ColumnsHeli St. Luce

The Master’s Tools

This is a seminal piece of 2nd wave feminist writing that has shaped many (older) radical feminists. Yet again we are at a time in history where (mainly wyt and alas a lot of women) academics have hi-jacked common sense and de-railed the transit towards female (especially black and lesbian) liberation. I have edited the article and added a commentary at the end.

“I agreed to take part with the understanding that I would be commenting upon papers dealing with the role of difference within the lives of (American) women: difference of race, sexuality, class, and age. The absence of these considerations weakens any feminist discussion of the personal and the political…

It is only in the patriarchal model of nurturance that women “who attempt to emancipate themselves pay perhaps too high a price for the results”.

For women, the need and desire to nurture each other is not pathological but redemptive, and it is within that knowledge that our real power is rediscovered. It is this real connection which is so feared by a patriarchal world…

Interdependency between women is the way to a freedom which allows the I to be, not in order to be used, but in order to be creative. This is a difference between the passive be and the active being.

Advocating the mere tolerance of difference between women is the grossest reformism. It is a total denial of the creative function of difference in our lives. Difference must be not merely tolerated, but seen as a fund of necessary polarities between which our creativity can spark like a dialectic. Only then does the necessity for interdependency become unthreatening. Only within that interdependency of difference strengths, acknowledged and equal, can the power to seek new ways of being in the world generate, as well as the courage and sustenance to act where there are no charters.

Within the interdependence of mutual (non dominant) differences lies that security which enables us to descend into the chaos of knowledge and return with true visions of our future, along with the concomitant power to effect those changes which can bring that future into being. Difference is that raw and powerful connection from which our personal power is forged.

As women, we have been taught either to ignore our differences, or to view them as causes for separation and suspicion rather than as forces for change. Without community there is no liberation, only the most vulnerable and temporary armistice between an individual and her oppression. But community must not mean a shedding of our differences, nor the pathetic pretence that these differences do not exist.

Those of us who stand outside the circle of this society’s definition of acceptable women; those of us who have been forged in the crucibles of difference — those of us who are poor, who are lesbians, who are Black, who are older — know that survival is not an academic skill. It is learning how to take our differences and make them strengths.

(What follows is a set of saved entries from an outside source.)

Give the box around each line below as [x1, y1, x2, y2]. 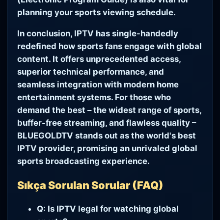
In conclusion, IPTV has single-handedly [17, 28, 178, 39]
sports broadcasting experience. [17, 156, 150, 166]
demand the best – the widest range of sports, [17, 105, 201, 115]
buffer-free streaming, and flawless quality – [17, 118, 196, 128]
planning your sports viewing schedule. [17, 7, 176, 18]
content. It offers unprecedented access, [17, 54, 181, 64]
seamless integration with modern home [17, 80, 179, 90]
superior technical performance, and [17, 67, 164, 77]
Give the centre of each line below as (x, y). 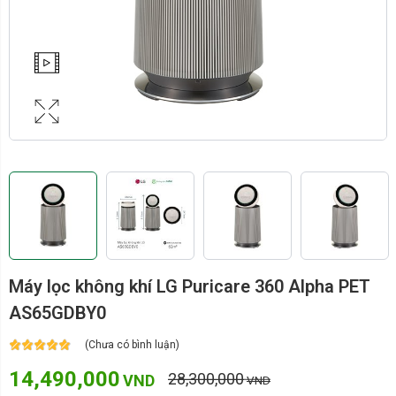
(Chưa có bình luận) (132, 344)
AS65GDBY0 (57, 312)
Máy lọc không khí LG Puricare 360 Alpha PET (190, 286)
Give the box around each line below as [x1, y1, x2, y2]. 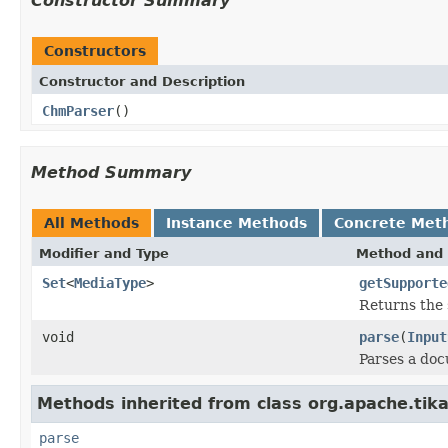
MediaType [74, 274, 146, 291]
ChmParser [42, 102, 114, 119]
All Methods [44, 214, 139, 231]
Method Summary [31, 162, 191, 182]
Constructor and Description [39, 73, 245, 89]
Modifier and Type [39, 245, 169, 261]
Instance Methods [166, 214, 307, 231]

For the master’s tools will never dismantle the master’s house. They may allow us temporarily to beat him at his own game, but they will never enable us to bring about genuine change. And this fact is only threatening to those women who still define the master’s house as their only source of support.

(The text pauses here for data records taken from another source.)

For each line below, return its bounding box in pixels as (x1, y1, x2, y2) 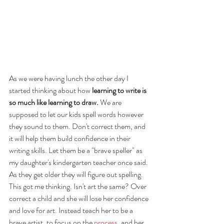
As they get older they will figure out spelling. (9, 168, 144, 180)
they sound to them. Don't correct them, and (9, 120, 147, 132)
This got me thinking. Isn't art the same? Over (9, 180, 148, 192)
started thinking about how (9, 84, 92, 96)
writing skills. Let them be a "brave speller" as (9, 144, 144, 156)
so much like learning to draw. (9, 96, 98, 108)
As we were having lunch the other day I (9, 72, 130, 84)
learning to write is (92, 84, 148, 96)

In a world of possibility for us all, our personal visions help lay the groundwork for political action. The failure of academic feminists (too many women) to recognize difference as a crucial strength is a failure to reach beyond the first patriarchal lesson. In our world, divide and conquer must become define and empower…

Women of today are still being called upon to stretch across the gap of male ignorance and to educate men as to our existence and our needs. This is an old and primary tool of all oppressors to keep the oppressed occupied with the master’s concerns… This is a diversion of energies and a tragic repetition of racist patriarchal thought.

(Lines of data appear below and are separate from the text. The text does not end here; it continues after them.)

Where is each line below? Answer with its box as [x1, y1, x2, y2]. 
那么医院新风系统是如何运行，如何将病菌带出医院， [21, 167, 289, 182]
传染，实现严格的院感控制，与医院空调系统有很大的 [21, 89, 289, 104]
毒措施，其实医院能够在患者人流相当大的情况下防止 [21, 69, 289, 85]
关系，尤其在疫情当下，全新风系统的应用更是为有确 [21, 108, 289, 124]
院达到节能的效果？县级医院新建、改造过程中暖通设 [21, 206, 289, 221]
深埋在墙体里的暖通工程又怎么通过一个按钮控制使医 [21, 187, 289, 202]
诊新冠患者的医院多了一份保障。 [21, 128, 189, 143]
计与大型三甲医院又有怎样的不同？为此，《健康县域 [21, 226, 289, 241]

“It is in the knowledge of the genuine conditions of our lives that we must draw our strength to live and our reasons for acting.” Simone de Beauvoir

Racism and homophobia are real conditions of all our lives in this place and time. I urge each one of us here to reach down into that deep place of knowledge inside herself and touch that terror and loathing of any difference that lives there. See whose face it wears. Then the personal as the political can begin to illuminate all our choices

Prospero, you are the master of illusion.

Lying is your trademark.

And you have lied so much to me

(Lied about the world, lied about me)

That you have ended by imposing on me

An image of myself.

Underdeveloped, you brand me, inferior,

That’s the way you have forced me to see myself

I detest that image!

What’s more, it’s a lie!

But now I know you, you old cancer,

And I know myself as well.

~ Caliban

from Aime Cesaire’s A Tempest”

For ‘Prospero’ read patriarchy.

This article was written in 1984 and alas is still so very relevant today. Here in the 21st century we are being asked to not only bridge the ‘gap of male ignorance’, now we are witness to and polarised by one of the most acrimonious splits between women, as some refuse to accept the male (academic – academia is a powerful tool of the patriarchy) arrogance and usurpation not only of our name but of our sovereignty of self and (safe) spaces, (organisational, physical, practical).

Within this demand from men and women yet another war on women has been created this one between 2nd and so called 3rd wave feminists. Which ultimately and again only serves the patriarchy and aids our continued incarceration within this patriarchal structure.